The data:
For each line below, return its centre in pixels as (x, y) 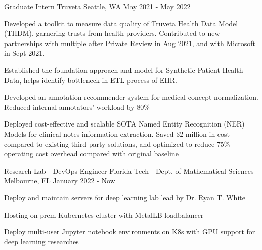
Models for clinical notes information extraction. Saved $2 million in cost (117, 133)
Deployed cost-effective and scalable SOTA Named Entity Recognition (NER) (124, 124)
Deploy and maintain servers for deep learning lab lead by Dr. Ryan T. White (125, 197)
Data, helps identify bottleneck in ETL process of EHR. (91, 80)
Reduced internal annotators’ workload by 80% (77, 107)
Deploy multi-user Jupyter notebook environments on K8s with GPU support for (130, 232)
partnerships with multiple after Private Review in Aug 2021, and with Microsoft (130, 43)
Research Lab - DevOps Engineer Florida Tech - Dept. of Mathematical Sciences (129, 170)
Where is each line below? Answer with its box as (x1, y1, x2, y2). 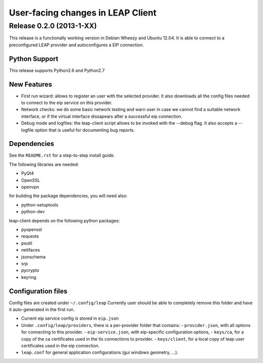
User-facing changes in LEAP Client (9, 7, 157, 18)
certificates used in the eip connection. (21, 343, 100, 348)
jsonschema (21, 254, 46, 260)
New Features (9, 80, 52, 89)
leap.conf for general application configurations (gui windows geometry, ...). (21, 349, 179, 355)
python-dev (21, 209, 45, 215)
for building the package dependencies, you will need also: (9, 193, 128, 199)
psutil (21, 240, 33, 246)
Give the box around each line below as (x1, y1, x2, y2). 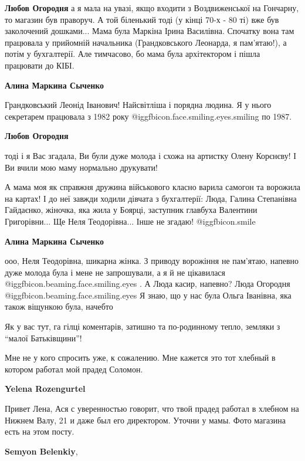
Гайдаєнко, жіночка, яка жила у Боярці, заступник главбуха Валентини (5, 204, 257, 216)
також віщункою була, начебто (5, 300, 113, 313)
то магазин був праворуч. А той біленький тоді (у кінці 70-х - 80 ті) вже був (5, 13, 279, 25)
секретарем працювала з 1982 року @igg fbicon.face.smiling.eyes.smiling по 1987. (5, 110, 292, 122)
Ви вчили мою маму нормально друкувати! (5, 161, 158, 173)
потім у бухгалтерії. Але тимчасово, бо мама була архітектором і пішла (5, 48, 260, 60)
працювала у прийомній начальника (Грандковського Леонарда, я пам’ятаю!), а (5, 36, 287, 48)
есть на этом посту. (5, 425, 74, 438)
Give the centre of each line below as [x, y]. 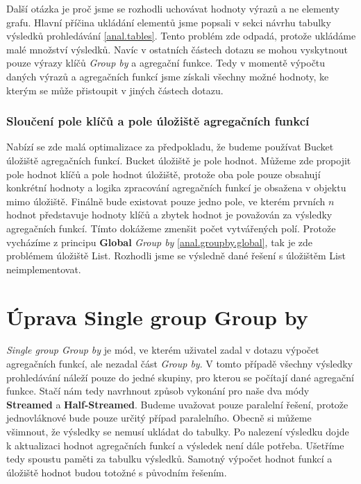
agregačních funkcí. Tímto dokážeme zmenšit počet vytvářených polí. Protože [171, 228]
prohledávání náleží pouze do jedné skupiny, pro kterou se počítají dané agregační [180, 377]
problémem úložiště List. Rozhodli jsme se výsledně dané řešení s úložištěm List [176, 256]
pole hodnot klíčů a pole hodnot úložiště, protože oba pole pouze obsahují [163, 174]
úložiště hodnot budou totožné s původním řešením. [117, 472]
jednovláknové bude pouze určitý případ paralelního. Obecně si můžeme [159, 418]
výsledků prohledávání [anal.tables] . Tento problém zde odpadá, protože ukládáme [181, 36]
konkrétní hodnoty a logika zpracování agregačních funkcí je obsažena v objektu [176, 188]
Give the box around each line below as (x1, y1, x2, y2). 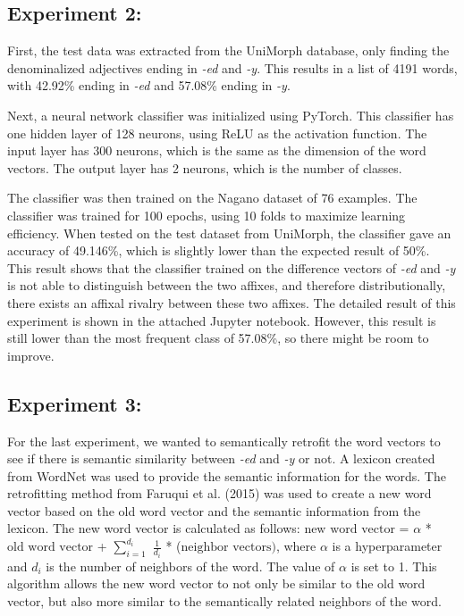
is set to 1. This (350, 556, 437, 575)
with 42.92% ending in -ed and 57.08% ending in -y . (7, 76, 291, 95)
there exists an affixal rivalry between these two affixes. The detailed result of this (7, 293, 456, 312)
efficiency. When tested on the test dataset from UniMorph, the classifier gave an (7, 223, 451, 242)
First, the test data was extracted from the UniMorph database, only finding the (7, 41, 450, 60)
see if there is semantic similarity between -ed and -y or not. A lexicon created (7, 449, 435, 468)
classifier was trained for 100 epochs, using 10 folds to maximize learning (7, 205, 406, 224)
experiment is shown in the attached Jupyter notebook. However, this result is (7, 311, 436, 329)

What you have to do: Please repeat the lines of the material above exactly, starting with the line that contains "agregačních funkcí. Tímto" and ending with the line that contains "is set to 1. This (350, 556, 437, 575)". Leave the pictures out.

Expected output:
agregačních funkcí. Tímto dokážeme zmenšit počet vytvářených polí. Protože [171, 228]
prohledávání náleží pouze do jedné skupiny, pro kterou se počítají dané agregační [180, 377]
problémem úložiště List. Rozhodli jsme se výsledně dané řešení s úložištěm List [176, 256]
pole hodnot klíčů a pole hodnot úložiště, protože oba pole pouze obsahují [163, 174]
úložiště hodnot budou totožné s původním řešením. [117, 472]
jednovláknové bude pouze určitý případ paralelního. Obecně si můžeme [159, 418]
výsledků prohledávání [anal.tables] . Tento problém zde odpadá, protože ukládáme [181, 36]
konkrétní hodnoty a logika zpracování agregačních funkcí je obsažena v objektu [176, 188]
Give the box around each line below as (x1, y1, x2, y2). 
is set to 1. This (350, 556, 437, 575)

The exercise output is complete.